Ein Neurochirurg fixiert eine externe Ventrikeldrainage bei einer desorientierten, jedoch wachen und schmerzempfindlichen Patientin ohne die Nutzung eines Lokalanästhetikums. Die Patientin stöhnt und verzieht das Gesicht während der Tortur. Der Arzt wirft ihr einen zynischen Blick zu und macht weiter. Anschließend geht er kommentarlos.

Einer Auszubildenden im Krankenhaus wird erklärt, sie könne ja den Beruf wechseln, wenn ihr die Belastung zu viel sei.

Doch was bedeuten all diese Geschichten?

Dies sind nur einige von vielen unbeschreiblichen, fordernden und nur schwer realisierbaren Erfahrungen und Erlebnissen von Arbeiter:innen im Gesundheitswesen. Im deutschen Gesundheitssystem wird systematisch mit der seelischen Gesundheit der Beschäftigten gespielt.
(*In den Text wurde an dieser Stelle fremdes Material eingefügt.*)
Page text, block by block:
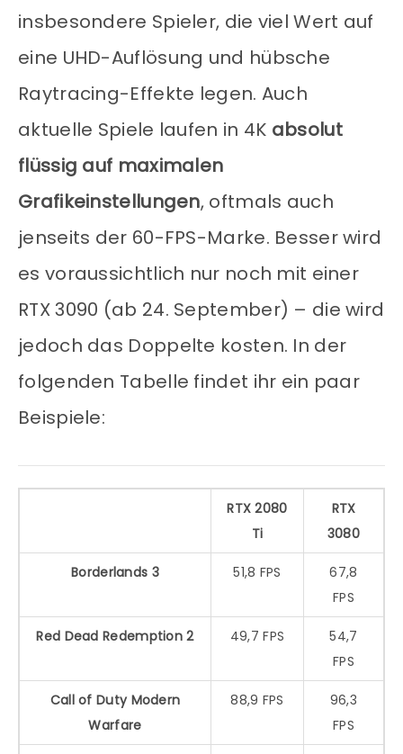
insbesondere Spieler, die viel Wert auf
eine UHD-Auflösung und hübsche
Raytracing-Effekte legen. Auch
aktuelle Spiele laufen in 4K absolut
flüssig auf maximalen
Grafikeinstellungen, oftmals auch
jenseits der 60-FPS-Marke. Besser wird
es voraussichtlich nur noch mit einer
RTX 3090 (ab 24. September) – die wird
jedoch das Doppelte kosten. In der
folgenden Tabelle findet ihr ein paar
Beispiele:
RTX 2080
Ti
RTX
3080
Borderlands 3 51,8 FPS
67,8
FPS
Red Dead Redemption 2 49,7 FPS
54,7
FPS
Call of Duty Modern
Warfare
88,9 FPS
96,3
FPS

Pflegende werden vom Arbeitgeber, von der Gesellschaft und letztlich vom Kapital mit ihrem Glauben an die Menschheit, ihrer Nächstenliebe und ihrer Stressresistenz erpresst. Die geschilderten Situationen zeigen mit welcher Belastung dieser Beruf einhergeht. Jeden Tag, jede Nacht, jede Sekunde leiden Pflegekräfte an den desaströsen Zuständen in diesem Beruf.
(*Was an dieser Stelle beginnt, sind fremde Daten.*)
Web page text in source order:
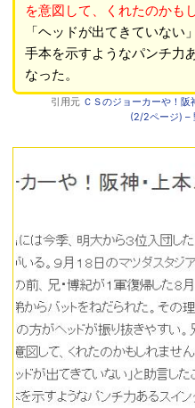
を意図して、くれたのかも
「ヘッドが出てきていな
手本を示すようなパンチ力
なった。
引用元 ＣＳのジョーカーや！
(2/2ページ) –

Dass die Pflege selbst auf einen Abgrund zusteuert, ist bekannt. Die Politiker:innen wissen es. Die Arbeitgeber:innen wissen es und die Beschäftigten wissen es auch. Doch die Gesellschaft hat es verdrängt. Niemand will sich ausmalen müssen, was passiert, wenn es urplötzlich dem eigenen Körper schlecht geht und die eigene Versorgung im Krankenhaus nicht gewährleistet werden kann. Niemand will sich damit auseinandersetzen, was tagtäglich in Krankenhäusern, Rettungswagen, Seniorenheimen oder Kreißsälen abgeht. Niemand will sich mit der Gesundheit der dort Beschäftigten auseinandersetzen. Warum auch? In der Zeitung steht ja gar nichts mehr darüber. Und bei „Greys Anatomy“ ist das ja gar nicht so schlimm. Und wer ein Problem in seinem Job hat, soll sich eben einen anderen suchen.
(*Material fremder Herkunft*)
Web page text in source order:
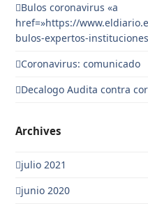
Bulos coronavirus «a
href=»https://
bulos-expertos-
Coronavirus: comunicado
Decalogo Audita contra
Archives
julio 2021
junio 2020
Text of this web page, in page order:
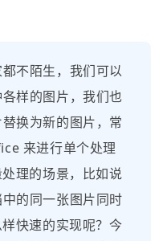
不陌生，我们可以
样的图片，我们也
换为新的图片，常
来进行单个处理
理的场景，比如说
的同一张图片同时
快速的实现呢？今
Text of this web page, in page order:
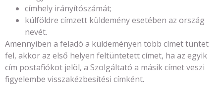
címhely irányítószámát;
külföldre címzett küldemény esetében az ország
nevét.
Amennyiben a feladó a küldeményen több címet tüntet
fel, akkor az első helyen feltüntetett címet, ha az egyik
cím postafiókot jelöl, a Szolgáltató a másik címet veszi
figyelembe visszakézbesítési címként.

Das Pflegepersonal darf solche Lösungsansätze nicht ignorieren. Keine Frage. Dies sind gezielte Angriffe auf die Identität des Pflegeberufs. Die Gesellschaft – und ja, das sind wir alle – ist in der Verantwortung darauf aufmerksam zu machen. Ein Gesundheitssystem muss funktionieren! Es darf nicht sein, dass unsere Probleme sind, welches Auto wir fahren oder welche Schuhe wir tragen. Wir müssen für Gerechtigkeit und Gleichbehandlung einstehen. Das bedeutet zwangsläufig, dass wir uns politisch engagieren müssen.

Wählt nicht rechts! Wählt nicht die Union! Doch vergesst nicht, dass es Karl Lauterbach war, der dem Gesundheitssystem die Fallpauschalen mit eingebrockt hat. Darum verlasst euch nicht darauf, dass die Ampel in unserem Interesse handeln wird. Auch SPD und Grüne haben die Pflege verraten.

Geht auf die Straße und organisiert euch! Wir für euch, ihr für uns!